An apple dumpling of a darling, character actress Nedra Volz had one of those slightly vacant, twinkly-eyed faces absolutely designed for light sitcoms and commercial work. Although she didn’t come into her own until past retirement age, she enjoyed a solid two-decade ride delightfully amusing audiences all over.
The diminutive Iowa native was born in a trunk to vaudeville parents in 1908 and was immediately thrust onto the stage as “Baby Nedra” in tent shows and similar venues. A band singer and radio performer in her early adult years, maternal instincts took over after marrying her husband in 1944 and she raised two children.
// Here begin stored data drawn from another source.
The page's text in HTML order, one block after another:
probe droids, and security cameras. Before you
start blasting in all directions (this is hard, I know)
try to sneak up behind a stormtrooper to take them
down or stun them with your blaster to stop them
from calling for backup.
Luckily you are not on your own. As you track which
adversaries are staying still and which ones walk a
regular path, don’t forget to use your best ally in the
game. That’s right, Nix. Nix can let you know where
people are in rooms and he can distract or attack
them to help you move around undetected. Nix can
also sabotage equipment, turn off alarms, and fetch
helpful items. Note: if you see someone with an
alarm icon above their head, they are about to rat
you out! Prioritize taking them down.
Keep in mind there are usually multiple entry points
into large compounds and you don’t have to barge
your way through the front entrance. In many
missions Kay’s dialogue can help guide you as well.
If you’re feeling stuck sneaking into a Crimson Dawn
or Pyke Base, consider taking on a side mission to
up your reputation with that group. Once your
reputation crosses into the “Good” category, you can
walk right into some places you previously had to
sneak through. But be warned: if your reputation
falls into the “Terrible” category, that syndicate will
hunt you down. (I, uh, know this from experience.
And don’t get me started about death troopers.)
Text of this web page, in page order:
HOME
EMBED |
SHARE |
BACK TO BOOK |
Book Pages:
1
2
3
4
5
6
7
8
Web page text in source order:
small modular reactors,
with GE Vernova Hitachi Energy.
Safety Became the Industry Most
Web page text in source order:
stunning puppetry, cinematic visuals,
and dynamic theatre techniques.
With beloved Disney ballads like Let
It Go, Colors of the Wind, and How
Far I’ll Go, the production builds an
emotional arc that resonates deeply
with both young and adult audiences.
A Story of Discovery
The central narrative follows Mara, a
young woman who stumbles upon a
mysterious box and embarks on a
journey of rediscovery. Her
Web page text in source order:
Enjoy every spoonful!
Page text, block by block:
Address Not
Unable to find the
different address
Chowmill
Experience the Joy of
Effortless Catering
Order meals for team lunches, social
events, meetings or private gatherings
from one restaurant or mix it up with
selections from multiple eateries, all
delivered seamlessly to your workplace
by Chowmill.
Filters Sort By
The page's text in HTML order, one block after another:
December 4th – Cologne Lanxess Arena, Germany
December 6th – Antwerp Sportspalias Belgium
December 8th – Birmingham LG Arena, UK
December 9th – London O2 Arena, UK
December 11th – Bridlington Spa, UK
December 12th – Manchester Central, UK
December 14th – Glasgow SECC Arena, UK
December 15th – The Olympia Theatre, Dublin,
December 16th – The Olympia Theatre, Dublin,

But the spark never completely died. In the 1950s she was performing again in community theater shows.
As others of her ilk have done, she took a “what the heck” attitude and went for the professional gigs again in the early 1970s, making her film debut at age 65 with Your Three Minutes Are Up (1973) starring Beau Bridges and Ron Leibman. Light comedy would become her forte and she geared herself up, bouncing back and forth between the large and small screen. Irresistible as a feisty oldster, dotty neighbor or pot shot-taking granny who wasn’t above giving a karate chop to a bad guy out of nowhere, producer Norman Lear gave her TV career a booster shot with a couple of his late 1970s series.
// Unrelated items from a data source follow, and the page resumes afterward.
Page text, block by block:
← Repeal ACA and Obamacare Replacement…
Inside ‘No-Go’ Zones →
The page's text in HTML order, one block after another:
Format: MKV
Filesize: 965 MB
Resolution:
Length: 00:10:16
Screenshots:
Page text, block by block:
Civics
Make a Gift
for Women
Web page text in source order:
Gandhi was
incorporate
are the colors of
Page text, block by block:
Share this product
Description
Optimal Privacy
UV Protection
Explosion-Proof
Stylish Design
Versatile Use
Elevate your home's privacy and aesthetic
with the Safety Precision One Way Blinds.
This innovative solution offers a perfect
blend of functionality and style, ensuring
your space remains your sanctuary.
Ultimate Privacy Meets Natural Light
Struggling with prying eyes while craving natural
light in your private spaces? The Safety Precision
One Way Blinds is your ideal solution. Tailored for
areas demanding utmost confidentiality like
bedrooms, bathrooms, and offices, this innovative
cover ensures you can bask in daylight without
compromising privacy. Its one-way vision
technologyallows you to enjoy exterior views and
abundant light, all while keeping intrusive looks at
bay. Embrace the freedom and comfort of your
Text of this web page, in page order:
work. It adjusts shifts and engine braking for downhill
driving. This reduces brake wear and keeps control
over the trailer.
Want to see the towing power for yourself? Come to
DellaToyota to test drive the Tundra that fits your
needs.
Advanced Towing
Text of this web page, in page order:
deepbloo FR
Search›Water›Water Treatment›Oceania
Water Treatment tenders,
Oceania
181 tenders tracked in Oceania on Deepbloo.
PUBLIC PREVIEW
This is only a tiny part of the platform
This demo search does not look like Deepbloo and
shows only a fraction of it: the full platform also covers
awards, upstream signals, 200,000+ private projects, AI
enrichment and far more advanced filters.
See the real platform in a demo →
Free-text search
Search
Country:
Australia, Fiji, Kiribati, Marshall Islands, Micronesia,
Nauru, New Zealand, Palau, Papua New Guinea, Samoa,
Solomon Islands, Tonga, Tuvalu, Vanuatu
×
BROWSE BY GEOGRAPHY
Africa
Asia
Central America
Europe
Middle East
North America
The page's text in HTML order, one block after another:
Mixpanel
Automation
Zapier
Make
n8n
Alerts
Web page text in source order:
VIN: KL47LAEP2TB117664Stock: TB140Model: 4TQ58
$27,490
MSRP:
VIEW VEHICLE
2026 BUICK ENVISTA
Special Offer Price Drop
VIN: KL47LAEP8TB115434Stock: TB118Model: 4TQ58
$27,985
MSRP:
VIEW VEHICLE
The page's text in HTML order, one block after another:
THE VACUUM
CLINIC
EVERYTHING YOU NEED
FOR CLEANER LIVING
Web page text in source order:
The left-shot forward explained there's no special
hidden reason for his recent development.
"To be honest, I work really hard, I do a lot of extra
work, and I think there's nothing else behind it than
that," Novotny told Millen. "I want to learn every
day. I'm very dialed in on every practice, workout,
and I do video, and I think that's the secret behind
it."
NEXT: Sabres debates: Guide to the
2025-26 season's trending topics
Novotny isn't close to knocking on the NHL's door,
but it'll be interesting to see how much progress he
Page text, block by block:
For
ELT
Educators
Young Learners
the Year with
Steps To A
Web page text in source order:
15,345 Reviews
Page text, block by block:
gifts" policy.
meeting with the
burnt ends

She peaked with the popular Gary Coleman sitcom Diff’rent Strokes (1978). Stepping in as the resident Drummond family housekeeper following the departure of hired help Charlotte Rae, who spun off into her own series, Nedra stayed on the show two seasons and then was herself replaced by Mary Jo Catlett. During the run of the sitcom she was actually doing triple duty as a recurring postmistress on The Dukes of Hazzard (1979) from 1981-1983 and as Mother B on Filthy Rich (1982). She subsequently served alongside Lee Majors’ stunt-man detective character on The Fall Guy (1981) for a season starting in 1985.
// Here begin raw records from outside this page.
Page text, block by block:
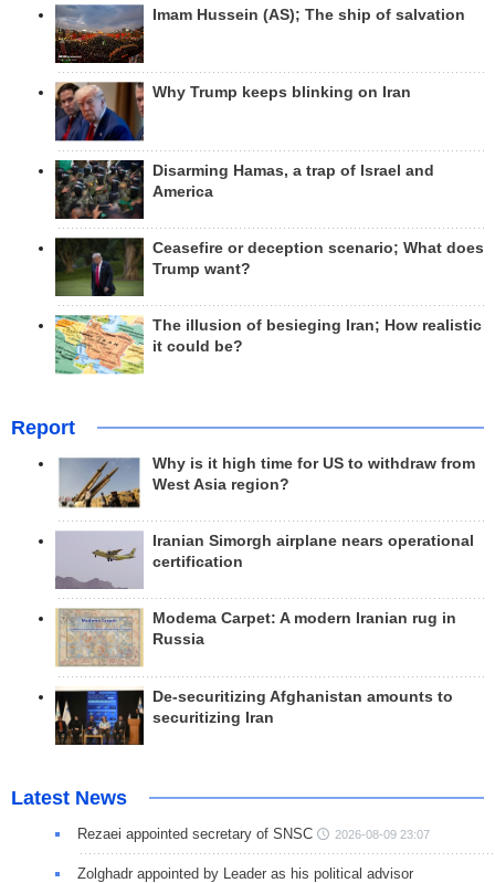
Imam Hussein (AS); The ship of salvation
Why Trump keeps blinking on Iran
Disarming Hamas, a trap of Israel and
America
Ceasefire or deception scenario; What does
Trump want?
The illusion of besieging Iran; How realistic
it could be?
Report
Why is it high time for US to withdraw from
West Asia region?
Iranian Simorgh airplane nears operational
certification
Modema Carpet: A modern Iranian rug in
Russia
De-securitizing Afghanistan amounts to
securitizing Iran
Latest News
Rezaei appointed secretary of SNSC 2026-08-09 23:07
Zolghadr appointed by Leader as his political advisor
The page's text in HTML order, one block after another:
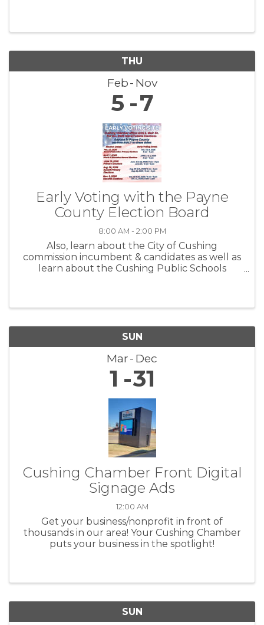
THU
Feb Nov
5 7
Early Voting with the Payne
County Election Board
8:00 AM - 2:00 PM
Also, learn about the City of Cushing
commission incumbent & candidates as well as
learn about the Cushing Public Schools
SUN
Mar Dec
1 31
Cushing Chamber Front Digital
Signage Ads
12:00 AM
Get your business/nonprofit in front of
thousands in our area! Your Cushing Chamber
puts your business in the spotlight!
SUN

A popular guest presence on such established sitcoms as “Alice,” “Maude,” “One Day at a Time,” “Night Court,” “Coach,” “The Commish,” “Who’s the Boss?” and “Step By Step,” she could be seen as an elderly wisenhammer at the movies as well in the bawdy, raucous comedies Moving Violations (1985), Lust in the Dust (1984), Earth Girls Are Easy (1988), and Mortuary Academy (1988), among others. She ended her career most fittingly at age 88 in the The Great White Hype (1996) briefly providing on of her token prune-faced old lady bits. The endearing Nedra passed away of complications from Alzheimer’s disease in 2003 at the ripe old age of 94.